Taxes Are a Big Factor

No one likes paying taxes, and while we can’t avoid them, we can implement strategies to reduce them.   The potential tax bills from large in the money positions can be massive, and having a good estimate for this impact can help reduce the sticker shock of exercising options for tax day.  It can be helpful to run scenario analysis when estimating what the potential tax risk is given possible paths of the underlying stock.  Having a plan in place that factors in the tax impact can help spread the tax liability over time and provide ways to significantly reduce the overall tax bill.  When dealing with ISO’s, the alternative minimum tax (AMT) is an additional complexity to consider, and can make the tax impact of a plan difficult to anticipate.  While it is good practice not to allow the tax tail to wag the dog, taxes should play a part in deciding whether or not to perform a cashless exercise, what part of the year to exercise vested options, and how long to hold the stock. 

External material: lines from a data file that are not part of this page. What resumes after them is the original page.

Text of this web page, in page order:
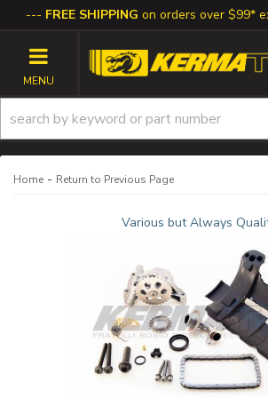
FREE SHIPPING on orders over $99*
TOGGLE NAVIGATION
Home - Return to Previous Page
Various but Always
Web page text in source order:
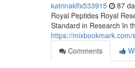
katrinakflx533915 87
Royal Peptides Royal
Standard in Research In
https://
Comments
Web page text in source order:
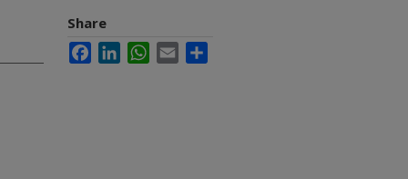
Share
FacebookLinkedInWhatsApp
Email
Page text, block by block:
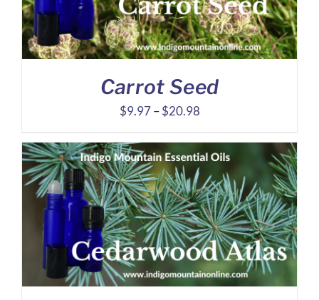
Carrot Seed
$9.97 – $20.98Price
$9.97
through
$20.98
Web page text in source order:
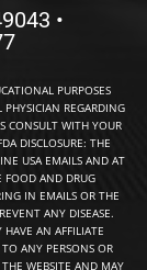
•
PURPOSES
REGARDING
CONSULT WITH YOUR
DISCLOSURE: THE
USA EMAILS AND AT
FOOD AND DRUG
IN EMAILS OR THE
ANY DISEASE.
AN AFFILIATE
ANY PERSONS OR
WEBSITE AND MAY
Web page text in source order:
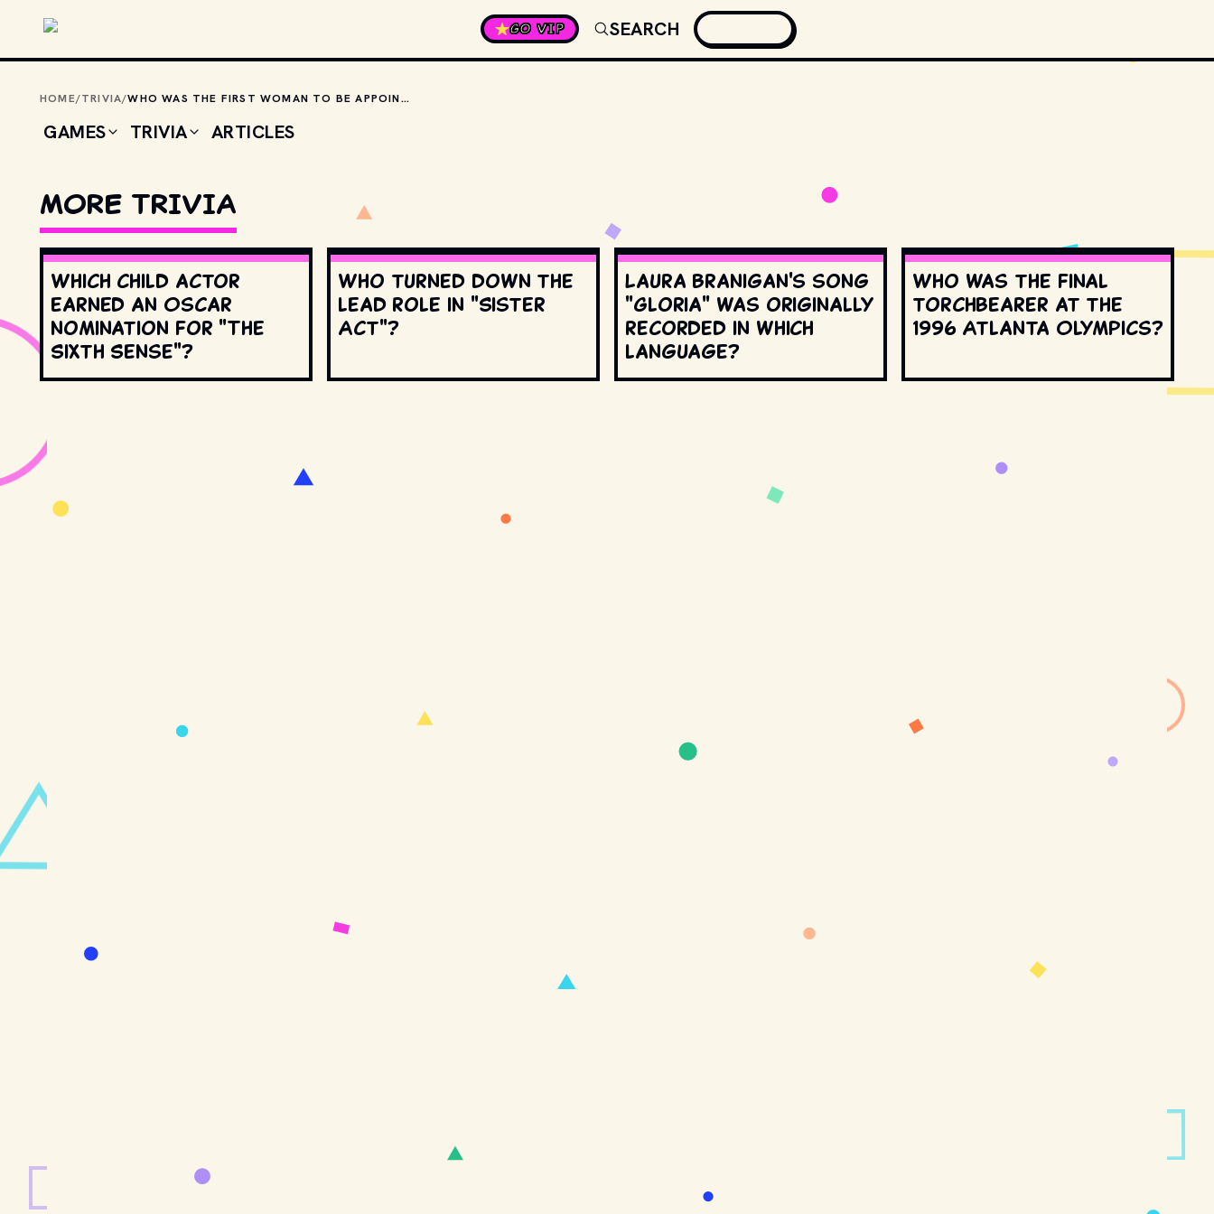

Don’t Run From Your Emotions; Anticipate Them

One of the most difficult parts in executing a good financial plan is the psychological issues that can emerge when dealing with stock options.  The complexity in stock options and uncertainty of a single stock’s performance can cause people to become paralyzed in decision making for fear of “making a mistake” or “missing out”.  This is when planning really shows its value since these moves should be anticipated before they materialize to ensure that the plan is adhered to.  Having a clear view of what the compensation of stock options is going to pay for, identified in the asset/liability matching in the planning step, can help stock option holders stay grounded on when goals have been reached and “earned enough”.  On the other hand, recognizing the tax benefits that can be realized from exercising at low points in the stock can take some of the sting out of drops in the price that can seem painful when looked through the impact to overall net worth.


There are a lot of issues to consider when you are granted stock options, and there is no replacement for a good plan and the discipline to stick to it.  Working with the right financial planning team can help alleviate some of the burden and make it so complex items are not overlooked.